Lewat CJF, Chris John Bertekad Melahirkan Petinju Kelas Dunia

Abdul Haris ยท Sabtu, 16 Maret 2019 - 18:16 WIB
Lewat CJF, Chris John Bertekad Melahirkan Petinju Kelas Dunia

Mantan petinju nasional Chris John (kiri) berharap Chris John Foundation (CJF) mampu melahirkan juara-juara dunia baru asal Indonesia. (Foto: IST)

JAKARTA, iNews.id – Mantan petinju nasional Chris John mendirikan Chris John Foundation (CJF) untuk mengembangkan terus olahraga tinju tanah air dan demi lahirnya juara-juara dunia baru asal Indonesia.
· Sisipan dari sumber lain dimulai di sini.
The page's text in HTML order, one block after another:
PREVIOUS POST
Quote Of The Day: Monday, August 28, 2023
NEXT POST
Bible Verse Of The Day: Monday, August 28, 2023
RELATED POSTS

Petinju yang semasa aktif memiliki julukan The Dragon itu sangat prihatin dengan kondisi olahraga tinju di Tanah Air yang sangat minim prestasi di kancah internasional belakangan ini.

Menurut Chris John, setelah era Ellyas Pical hingga Daud Jordan, Indonesia tidak lagi mempunyai juara dunia tinju baru yang bisa dibanggakan serta menginspirasi anak-anak Indonesia.

“Bukan hanya tidak mempunyai juara dunia baru, tapi olahraga yang merakyat dan menjadi tontonan semua kalangan ini, sekarang benar-benar terpuruk," ujar Chris John, Jum'at (15/3/2019).

“Banyak atlet tinju profesional beralih profesi dan meninggalkan dunia tinju karena mereka tidak mempunyai masa depan yang pasti,”  ujar mantan petinju yang mencatatkan rekor sebagai juara dunia kelas bulu pertama yang berasal dari Indonesia.

Untuk itulah, pada 17 April 2017 lalu Chris John mendirikan sebuah yayasan yang bernama Chris John Foundation (CJF). Harapannya, yayasan ini bisa mencari, mendidik, membina dan melahirkan juara-juara dunia baru di bidang olahraga tinju.

Saat ini, Chris John menjelaskan, CJF sudah membuka salah satu sasana berlatih di Surabaya untuk mengembangkan talenta-talenta muda dari usia 10 hingga 15 tahun. Di yayasan ini juga, suami Anna Maria Megawati itu akan menarik kembali pelatih, mantan pelatih, atlet tinju yang masih aktif maupun yang sudah pensiun dari arena ring tinju untuk diberdayakan kembali.

“Salah satu obsesi saya ialah menjadikan tinju sebagai salah satu industri kreatif yang menghasilkan buat semua orang, baik berupa materi maupun prestasi," ucap Chris John.